Susperia, Predominance (Nuclear Blast): One of the almost innumerable good things about the Scandinavian heavy-metal scene is the giant middle finger it waves in the face of the new world economy and its unforeseen consequence, the near-death of regionalism. When we all took up residence in the big happy global village (where, curiously, we all drink the same brands of soda pop and wear the same shoes), an early casualty was one of the neater perks of advanced music geekhood — while 10 or 15 years ago it took some deep knowledge to keep track of regional scenes around the world, that world's size is reduced. Gone is the privilege of being able to expound on the differences between, say, the Laotian garage-rock scene and the Indonesian psych-scuzz groundswell; the joy of finding out that Mudhoney is genuinely huge in Japan is no more. What's big is big now, no matter where you go. No matter, I mean, until you go to Scandinavia, where heavy metal sells like hotcakes after church. Susperia are a new Norwegian black-metal band featuring Tjodalv, the ex-drummer of black-metal powerhouse Dimmu Borgir, and their first album's called Predominance. It is magnificently brutal. Unlike death metal, which is almost all low-end until you get to the guitar solos, black metal favors lots of scratchy AM-radio-broadcast-from-the-underworld high-end sounds, and Susperia dish out generous helpings of shrieks from Satan's mountain cabin. Their minor-key guitar melodies, roaring breakneck atop a constantly exploding drum kit, are actually rather sophisticated; on different instruments, they'd bear more than a passing resemblance to be-bop.

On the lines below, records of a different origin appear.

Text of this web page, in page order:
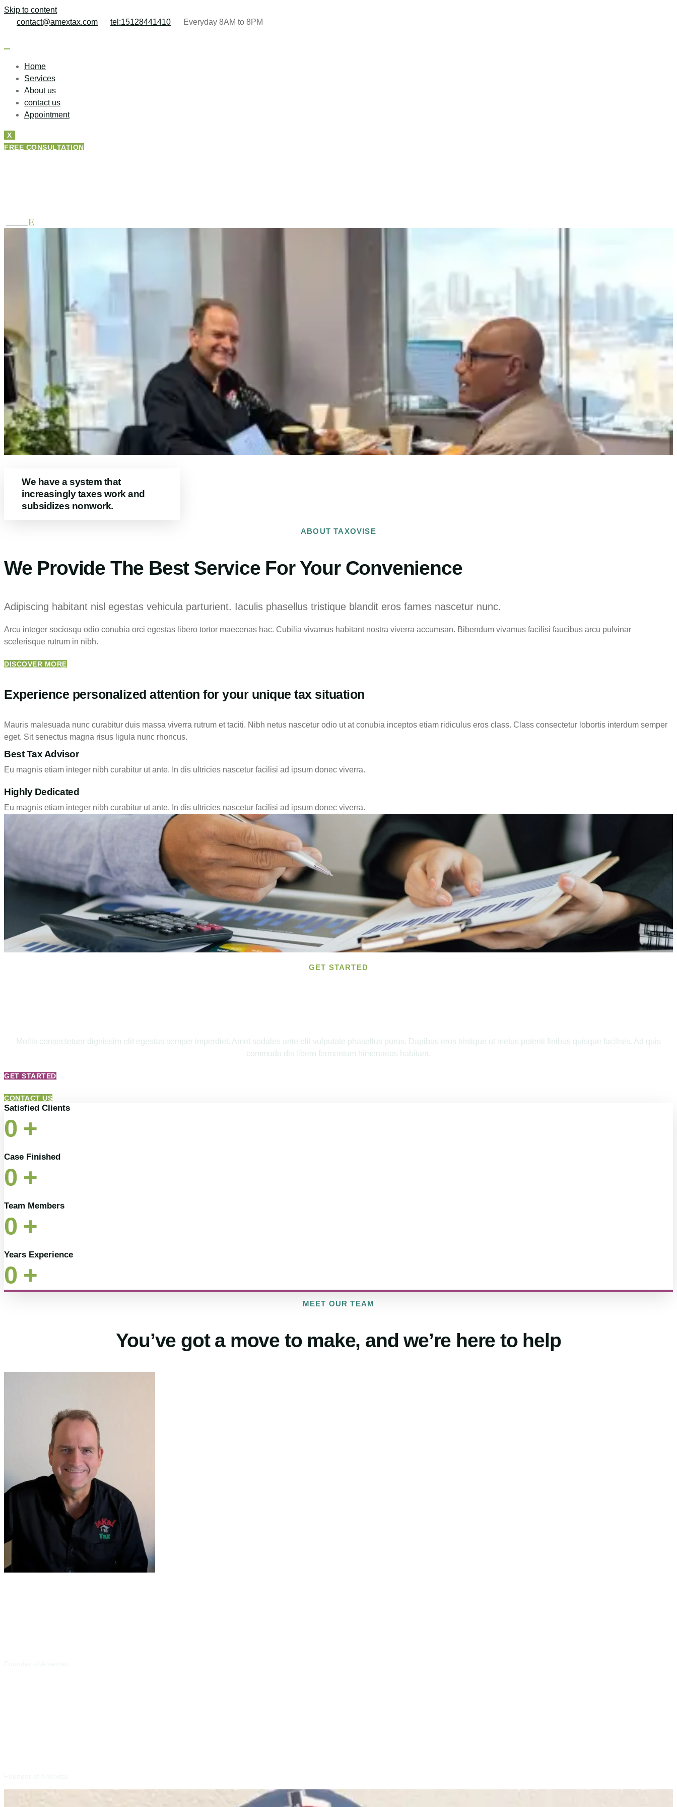
Skip to content
contact@amextax.com
tel:15128441410 Everyday 8AM to 8PM
Home
Services
About us
contact us
Appointment
X
FREE CONSULTATION
We have a system that
increasingly taxes work and
subsidizes nonwork.
ABOUT TAXOVISE
We Provide The Best Service For Your Convenience
Adipiscing habitant nisl egestas vehicula parturient. Iaculis phasellus tristique blandit eros fames nascetur nunc.
Arcu integer sociosqu odio conubia orci egestas libero tortor maecenas hac. Cubilia vivamus habitant nostra viverra accumsan. Bibendum vivamus facilisi faucibus arcu pulvinar
scelerisque rutrum in nibh.
DISCOVER MORE
Experience personalized attention for your unique tax situation
Mauris malesuada nunc curabitur duis massa viverra rutrum et taciti. Nibh netus nascetur odio ut at conubia inceptos etiam ridiculus eros class. Class consectetur lobortis interdum semper
eget. Sit senectus magna risus ligula nunc rhoncus.
Best Tax Advisor
Eu magnis etiam integer nibh curabitur ut ante. In dis ultricies nascetur facilisi ad ipsum donec viverra.
Highly Dedicated
Eu magnis etiam integer nibh curabitur ut ante. In dis ultricies nascetur facilisi ad ipsum donec viverra.
GET STARTED
Mollis consectetuer dignissim elit egestas semper imperdiet. Amet sodales ante elit vulputate phasellus purus. Dapibus eros tristique ut metus potenti finibus quisque facilisis. Ad quis
commodo dis libero fermentum himenaeos habitant.
GET STARTED
CONTACT US
Satisfied Clients
0 +
Case Finished
0 +
Team Members
0 +
Years Experience
0 +
MEET OUR TEAM
You’ve got a move to make, and we’re here to help

The few discernible snatches of lyric are harvested from the same field where Alice Cooper found the power to scare the crap out of us all when we were little kids. Take the raw-throat howl in the album's blurred-vision opener, "I Am Pain," which breaks suddenly into lucidity to threaten "Legendary suffering you shall see!" It's thrilling to hear a band firing on all cylinders as loudly as Susperia does here; it makes you wish they were popular. And then you remember that in their corner of the world, they're actually doing quite well for themselves, and that the Huns-on-horses gallop through hell of the album's high point, "Of Hate We Breed," actually has a chance of seeing chart action on their home turf. And you smile to yourself while the music frightens your cat. It is enough to warm a jaded obscurantist's cold, cold heart. — JD

Red House Painters, Old Ramon (SubPop): Five years on, Mark Kozelek brings his Red House Painters back from corporate rock's death row. The utterly regal Old Ramon rises with such graceful fervor as to bring Krazy Koz instant forgiveness for Songs for A Blue Guitar, now the ultimate anachronism, a middling mid-career crisis, not a flaming act of rockist hubris. Across Old Ramon's sprawling 70-minute set, Kozelek is still a master of his sly charade, disguising sprawling webs of complex guitar chords and considered narratives as humble, simple acoustic ditties. Old Ramon has an innate sense of romance; it's a glorious showcase for Kozelek's greatest talent — evoking the spirit of rock 'n' roll, capturing that nostalgic utopia of how it all used to be but probably never really was, and making it live right in the here-and-now. — AC

Nick Cave & The Bad Seeds, No More Shall We Part (WEA/Warner Bros): Nick Cave returns after a four-year silence, during which rumors regarding his already mythological existence were rife: according to who you listened to, he was either hooked on smack again, happily married with kids, or some combination thereof. No More Shall We Part, however, provides no easy answers to any of those propositions. A work superior in almost every way to the previous Bad Seeds release, the only-partially realized, Leonard Cohen-inspired The Boatman's Call, Cave's latest finds the singer in perhaps the finest voice of his career, armed with a set of melodic ballads and mid-tempo rockers which exemplify his dedicated, traditionalist's approach to the songwriter's craft. And yes, Cave may indeed now be married with children, but don't expect to find any fat and lazy, "Tupelo Honey"-type proclamations about the joys of domesticated life here. On the surging, piano-led ballad "Oh My Lord," for instance, Cave's imagery takes on an increasingly hallucinatory tone, as he envisions the "Sword of Damocles" hanging over his wife's head, and panics over criticism that he's gone soft and lost the plot entirely. Images of drug addiction, meanwhile, pervade the mid-tempo rocker "15 Feet of Pure White Snow," in which the singer describes a dead-end domestic scenario and "the worst day I've ever had"; like the somber "Hallelujah" (not the Cohen tune, but an original), violin-laden courtesy of the Dirty Three's Warren Ellis, "15 Feet" also features recurring images of nurses and doctors. While the prevalence of religious-sounding song titles here might suggest that Cave has undergone some kind of conversion, a closer listen reveals a profound ambivalence even in this area: "God Is in the House," for instance, while it pokes fun at modern urban society and its politically correct foibles, also ultimately suggests, Samuel Beckett-like, that the God the country people fervently await in their tiny chapel may not be there at all. And in the gentle "Gates to the Garden," Cave uses a John Donne-like sexual metaphor to suggest that religious ecstasy and sexual ecstasy might indeed be one and same thing. Overall, now as ever, No More Shall We Part — as emotionally intense a recording as anything he's ever released — proves that there are still no easy answers in the world of Nick Cave. As he screams at the conclusion of "15 Feet of Pure White Snow": "Save yourself — Help yourself!" — JW (B)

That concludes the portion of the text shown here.